Social Justice College Counseling Part 2: The Other 2%

This is the second piece in a series I am calling Social Justice College Counseling, things to think about in terms of my philosophy when I am counseling students and families about college. The first in the series talked about finances and making sure students (1) graduate from college and (2) when they do, are free to make decisions that have little to do with paying back an enormous debt.

With that said, there is something else that is critical to consider when advising students of color, undocumented, first generation, migrant, and low-income students and girls about where they should attend school and this something is not one I hear most college counselors talk about.

When I was in graduate school at UCLA, I was also a researcher for an organization called the College Access Project for African Americans. I looked at enrollment data for African Americans and Latinos in the UC- and CSU-systems before and after Proposition 209 prohibited race-based affirmative action in California. It seemed to me that the institutions used the law to accept even fewer students of color than they already were so universities such as UCLA and Berkeley went from about 7% to 3% African Americans enrolled. Coupled with a state that was and is broke, a Black student who gained admissions to UCLA, for example, with little funding was likely getting into Yale with full funding so off they went to Yale, of course. Long story short, it was and is hard to find certain groups of students on certain campuses.

Back to being at UCLA. In one of those years, UCLA enrolled six African American non-athlete males. Six. I was a TA that following year when an African American male student approached me during a final exam study session and said, “sis, I’m one of the six and I really need your help.” That has stuck with me in the years to follow and now I think about my son being in that same situation one day.

When the Supreme Court ruled in favor of affirmative action in Bakke v. UC Regents in 1976, one of the arguments was that we need students of color in our classrooms in order to provide some context or a differing opinion on a given topic. Some campuses have come to require a course in race as part of the general education requirements on that campus, such as Berkeley’s American Cultures requirement. As a graduate student at Berkeley, I have been a graduate student instructor for a few of those courses. The classes are super important and critical for students to understand issues of identity or as part of what we are now calling 21st Century Skills.

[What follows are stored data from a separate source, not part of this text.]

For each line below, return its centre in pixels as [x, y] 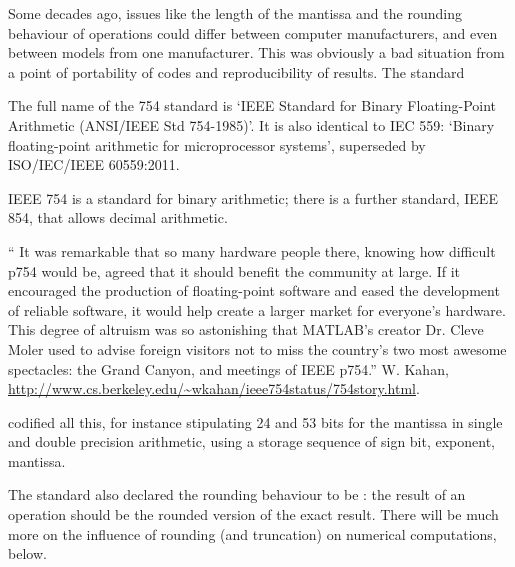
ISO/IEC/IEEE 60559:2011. [94, 164]
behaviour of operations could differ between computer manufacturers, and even [253, 32]
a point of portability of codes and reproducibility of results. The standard [236, 71]
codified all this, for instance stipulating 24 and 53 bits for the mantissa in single [255, 421]
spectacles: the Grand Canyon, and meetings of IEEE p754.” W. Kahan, [228, 368]
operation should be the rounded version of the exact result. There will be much [253, 514]
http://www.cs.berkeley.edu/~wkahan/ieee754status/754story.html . [214, 388]
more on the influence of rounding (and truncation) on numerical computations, [252, 533]
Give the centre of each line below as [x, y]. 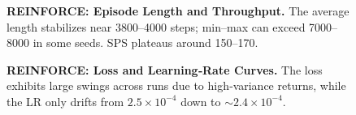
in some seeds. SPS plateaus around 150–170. [145, 43]
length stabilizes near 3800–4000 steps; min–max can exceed [156, 26]
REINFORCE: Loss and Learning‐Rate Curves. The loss [165, 69]
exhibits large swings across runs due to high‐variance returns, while [176, 85]
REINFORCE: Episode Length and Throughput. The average [178, 11]
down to [201, 101]
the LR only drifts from [65, 101]
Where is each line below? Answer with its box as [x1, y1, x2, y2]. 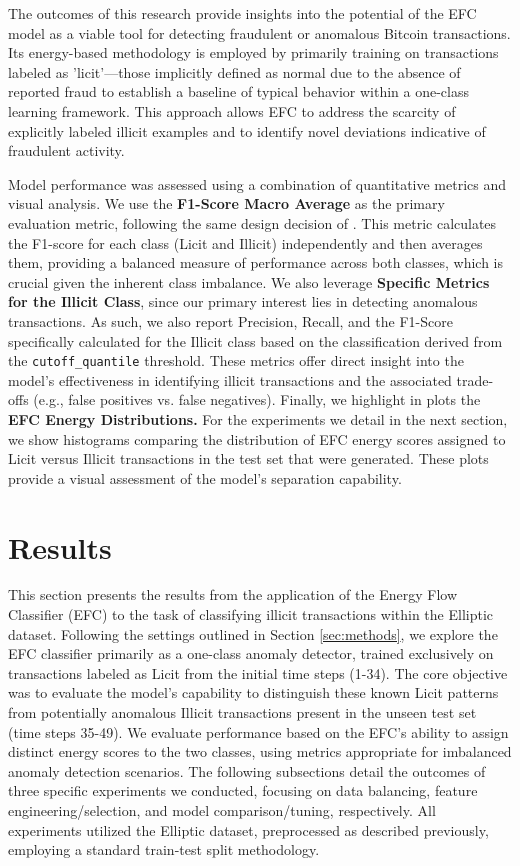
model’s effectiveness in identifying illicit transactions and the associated [8, 369, 452, 390]
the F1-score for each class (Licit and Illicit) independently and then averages [8, 232, 483, 253]
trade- [456, 369, 494, 390]
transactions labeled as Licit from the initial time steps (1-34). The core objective [8, 662, 508, 683]
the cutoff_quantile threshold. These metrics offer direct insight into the [8, 350, 464, 371]
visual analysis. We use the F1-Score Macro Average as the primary [8, 193, 445, 214]
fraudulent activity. [8, 140, 125, 161]
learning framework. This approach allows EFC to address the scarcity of [8, 100, 456, 121]
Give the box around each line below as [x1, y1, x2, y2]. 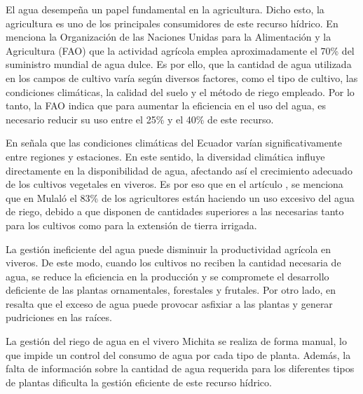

So Bakke is important in terms of content even without affirmative action and the American Cultures courses are spectacular, but here is my issue with both: they are incidents of mainstream society looking to what they can receive from students of color, not what they can give students of color. That student who approached me at UCLA? He was struggling. But when that course on race came up, suddenly he was everybody’s friend and the sole authority in the classroom. When you ask universities about the lack of diverse enrollment, they are quick to point their fingers at K-12 education and K-12 educators are quick to point their fingers at budgets or restrictive admissions practices at universities. The problem is always someone else’s fault and in the meantime it doesn’t get solved. Meanwhile, as college counselors and teachers, we continue to prepare students to attend universities that believe it isn’t their fault that other diverse students are not attending that university. And they continue to do things in the exact same way…something I hope to change very soon.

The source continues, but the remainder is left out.